- THE PROBLEM
When you reach the line containing "Forskellen er, at" in the records below, start copying exactly, and stop once you have copied the line containing "is divisible by all smaller Fermat (252, 274)".
········
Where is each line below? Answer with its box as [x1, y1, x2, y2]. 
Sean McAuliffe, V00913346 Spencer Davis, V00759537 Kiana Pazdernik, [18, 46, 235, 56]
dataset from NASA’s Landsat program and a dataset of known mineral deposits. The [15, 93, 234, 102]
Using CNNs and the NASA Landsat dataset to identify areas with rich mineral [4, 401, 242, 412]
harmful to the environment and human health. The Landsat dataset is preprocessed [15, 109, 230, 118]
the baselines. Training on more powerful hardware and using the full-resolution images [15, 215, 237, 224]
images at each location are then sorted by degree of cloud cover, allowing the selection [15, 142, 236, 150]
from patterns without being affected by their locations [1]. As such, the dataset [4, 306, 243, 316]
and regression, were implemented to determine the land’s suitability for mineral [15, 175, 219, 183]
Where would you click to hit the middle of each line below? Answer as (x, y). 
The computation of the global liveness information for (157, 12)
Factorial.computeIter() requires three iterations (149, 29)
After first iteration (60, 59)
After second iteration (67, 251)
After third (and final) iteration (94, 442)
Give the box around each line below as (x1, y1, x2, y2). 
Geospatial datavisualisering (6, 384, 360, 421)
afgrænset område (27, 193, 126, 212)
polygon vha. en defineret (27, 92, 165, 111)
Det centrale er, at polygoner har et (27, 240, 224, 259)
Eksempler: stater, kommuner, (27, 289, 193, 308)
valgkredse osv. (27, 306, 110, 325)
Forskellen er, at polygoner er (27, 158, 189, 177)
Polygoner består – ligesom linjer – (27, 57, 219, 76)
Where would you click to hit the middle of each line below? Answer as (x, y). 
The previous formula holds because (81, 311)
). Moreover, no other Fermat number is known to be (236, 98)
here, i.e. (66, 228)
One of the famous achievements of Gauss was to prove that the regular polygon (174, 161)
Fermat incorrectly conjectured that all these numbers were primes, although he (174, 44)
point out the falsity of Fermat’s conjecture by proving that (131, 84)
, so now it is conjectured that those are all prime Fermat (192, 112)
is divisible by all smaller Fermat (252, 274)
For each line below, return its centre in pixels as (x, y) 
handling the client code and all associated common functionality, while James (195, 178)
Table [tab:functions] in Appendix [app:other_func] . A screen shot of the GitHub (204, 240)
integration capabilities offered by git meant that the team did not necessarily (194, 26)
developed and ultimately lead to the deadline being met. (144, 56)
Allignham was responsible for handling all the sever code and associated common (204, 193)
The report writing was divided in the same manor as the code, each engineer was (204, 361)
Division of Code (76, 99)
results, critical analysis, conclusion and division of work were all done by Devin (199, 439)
········
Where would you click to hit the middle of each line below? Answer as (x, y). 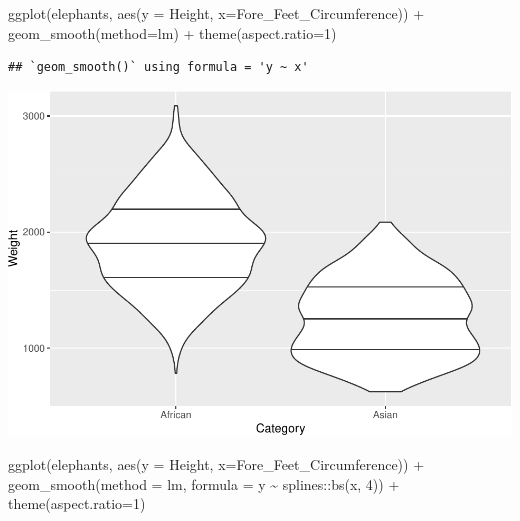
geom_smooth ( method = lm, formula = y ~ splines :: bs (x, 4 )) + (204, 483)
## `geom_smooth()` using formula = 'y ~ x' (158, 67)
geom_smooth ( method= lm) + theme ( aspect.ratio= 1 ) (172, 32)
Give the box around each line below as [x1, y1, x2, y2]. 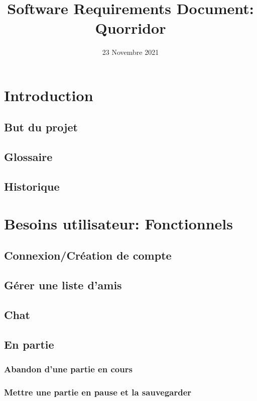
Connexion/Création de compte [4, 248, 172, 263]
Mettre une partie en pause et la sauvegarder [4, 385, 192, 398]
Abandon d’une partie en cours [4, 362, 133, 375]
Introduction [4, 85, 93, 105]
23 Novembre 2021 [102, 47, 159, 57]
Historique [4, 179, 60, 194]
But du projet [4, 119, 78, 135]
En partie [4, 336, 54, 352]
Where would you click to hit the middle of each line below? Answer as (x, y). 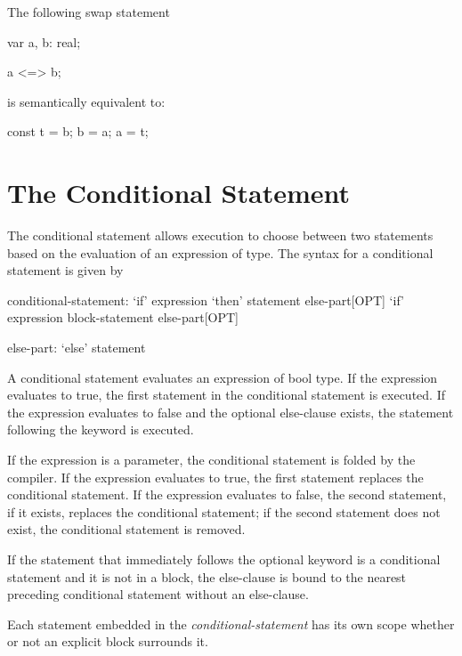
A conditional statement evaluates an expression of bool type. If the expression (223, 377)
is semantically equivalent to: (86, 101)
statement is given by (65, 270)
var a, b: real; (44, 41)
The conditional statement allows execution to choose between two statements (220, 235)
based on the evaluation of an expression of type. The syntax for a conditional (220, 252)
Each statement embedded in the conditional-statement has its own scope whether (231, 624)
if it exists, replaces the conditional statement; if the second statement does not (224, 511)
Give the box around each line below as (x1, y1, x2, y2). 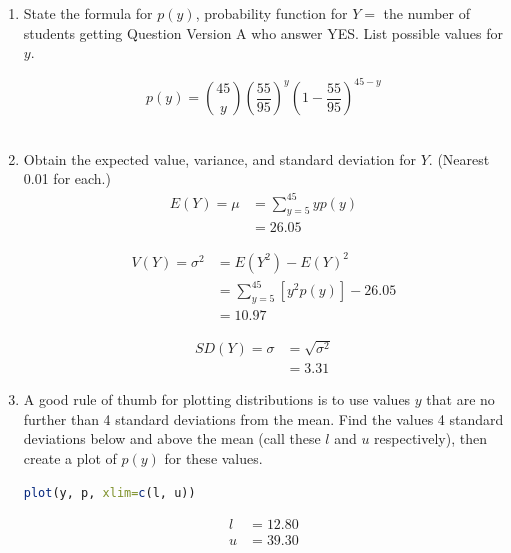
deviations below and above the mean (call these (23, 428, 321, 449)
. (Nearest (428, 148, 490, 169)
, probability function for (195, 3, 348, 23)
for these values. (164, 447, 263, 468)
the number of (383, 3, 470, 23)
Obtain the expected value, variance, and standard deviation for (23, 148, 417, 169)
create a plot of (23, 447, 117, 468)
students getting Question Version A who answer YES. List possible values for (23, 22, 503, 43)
········
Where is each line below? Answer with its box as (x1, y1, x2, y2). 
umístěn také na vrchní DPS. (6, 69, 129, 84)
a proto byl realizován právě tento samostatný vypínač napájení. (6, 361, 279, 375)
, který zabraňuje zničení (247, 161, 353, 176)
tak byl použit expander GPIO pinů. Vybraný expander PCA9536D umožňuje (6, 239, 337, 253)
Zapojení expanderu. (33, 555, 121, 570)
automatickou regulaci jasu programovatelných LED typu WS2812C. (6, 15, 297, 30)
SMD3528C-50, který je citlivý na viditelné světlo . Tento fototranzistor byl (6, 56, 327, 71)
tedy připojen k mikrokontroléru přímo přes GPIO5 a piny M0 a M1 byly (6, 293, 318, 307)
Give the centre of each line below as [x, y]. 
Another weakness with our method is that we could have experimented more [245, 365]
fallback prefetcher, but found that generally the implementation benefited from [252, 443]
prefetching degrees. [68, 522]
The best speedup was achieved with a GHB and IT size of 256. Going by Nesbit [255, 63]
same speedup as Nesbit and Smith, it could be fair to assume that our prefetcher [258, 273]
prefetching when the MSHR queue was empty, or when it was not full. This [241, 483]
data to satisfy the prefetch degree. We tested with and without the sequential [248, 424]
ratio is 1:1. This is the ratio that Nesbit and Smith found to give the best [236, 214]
········
- RESPONSE FOR THIS EXERCISE
Forskellen er, at polygoner er (27, 158, 189, 177)
Polygoner består – ligesom linjer – (27, 57, 219, 76)
Where would you click to hit the middle of each line below? Answer as (x, y). 
The previous formula holds because (81, 311)
). Moreover, no other Fermat number is known to be (236, 98)
here, i.e. (66, 228)
One of the famous achievements of Gauss was to prove that the regular polygon (174, 161)
Fermat incorrectly conjectured that all these numbers were primes, although he (174, 44)
point out the falsity of Fermat’s conjecture by proving that (131, 84)
, so now it is conjectured that those are all prime Fermat (192, 112)
is divisible by all smaller Fermat (252, 274)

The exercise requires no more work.